Check each line of the data for "orange", and copy the ones that have it.

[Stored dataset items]

────

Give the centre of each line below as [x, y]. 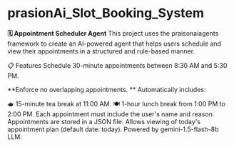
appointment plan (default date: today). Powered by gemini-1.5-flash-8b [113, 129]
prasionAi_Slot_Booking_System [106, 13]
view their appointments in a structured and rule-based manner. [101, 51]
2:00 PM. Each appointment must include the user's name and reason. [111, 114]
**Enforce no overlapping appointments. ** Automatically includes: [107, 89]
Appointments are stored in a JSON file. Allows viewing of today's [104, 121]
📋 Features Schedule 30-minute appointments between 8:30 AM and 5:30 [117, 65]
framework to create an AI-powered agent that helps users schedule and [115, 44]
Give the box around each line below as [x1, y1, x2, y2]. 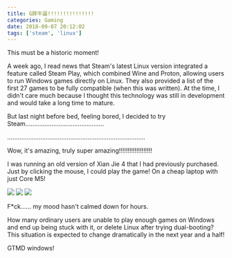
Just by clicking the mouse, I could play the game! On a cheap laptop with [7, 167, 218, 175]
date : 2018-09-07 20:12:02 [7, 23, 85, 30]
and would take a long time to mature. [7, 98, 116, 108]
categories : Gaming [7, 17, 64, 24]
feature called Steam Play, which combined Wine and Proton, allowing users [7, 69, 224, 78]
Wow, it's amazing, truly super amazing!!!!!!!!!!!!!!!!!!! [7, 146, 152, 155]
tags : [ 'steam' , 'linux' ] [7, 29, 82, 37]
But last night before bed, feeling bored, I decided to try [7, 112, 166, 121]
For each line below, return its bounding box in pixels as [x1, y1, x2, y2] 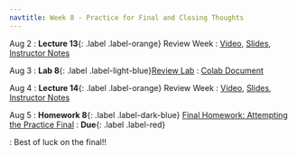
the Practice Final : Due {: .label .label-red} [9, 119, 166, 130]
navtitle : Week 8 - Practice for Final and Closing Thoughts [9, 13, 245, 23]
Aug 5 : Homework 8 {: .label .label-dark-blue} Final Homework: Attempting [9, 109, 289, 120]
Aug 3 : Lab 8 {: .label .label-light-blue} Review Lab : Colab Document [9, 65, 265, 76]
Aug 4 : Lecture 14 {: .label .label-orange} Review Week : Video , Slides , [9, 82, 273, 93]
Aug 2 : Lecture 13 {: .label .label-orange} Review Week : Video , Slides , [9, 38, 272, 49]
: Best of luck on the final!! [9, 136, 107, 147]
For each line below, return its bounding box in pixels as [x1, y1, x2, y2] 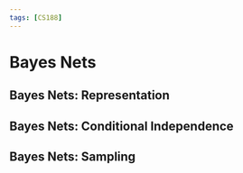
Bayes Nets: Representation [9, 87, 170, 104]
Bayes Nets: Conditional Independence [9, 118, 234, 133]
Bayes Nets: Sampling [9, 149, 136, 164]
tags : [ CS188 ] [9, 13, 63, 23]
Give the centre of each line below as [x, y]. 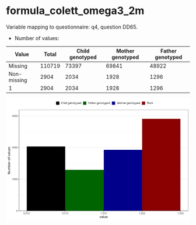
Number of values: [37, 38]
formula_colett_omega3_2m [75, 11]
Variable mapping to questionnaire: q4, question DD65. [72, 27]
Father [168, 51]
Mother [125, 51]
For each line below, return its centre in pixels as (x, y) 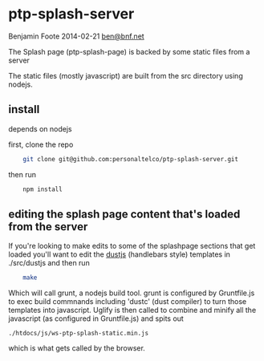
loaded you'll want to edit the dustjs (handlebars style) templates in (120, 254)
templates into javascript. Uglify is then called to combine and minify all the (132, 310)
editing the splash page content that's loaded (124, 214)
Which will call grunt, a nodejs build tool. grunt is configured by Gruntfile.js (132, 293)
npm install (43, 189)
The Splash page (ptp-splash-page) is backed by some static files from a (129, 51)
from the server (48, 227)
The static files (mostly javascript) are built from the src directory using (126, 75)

────

*Answer to the problem*
Aug 4 : Lecture 14 {: .label .label-orange} Review Week : Video , Slides , [9, 82, 273, 93]
Aug 2 : Lecture 13 {: .label .label-orange} Review Week : Video , Slides , [9, 38, 272, 49]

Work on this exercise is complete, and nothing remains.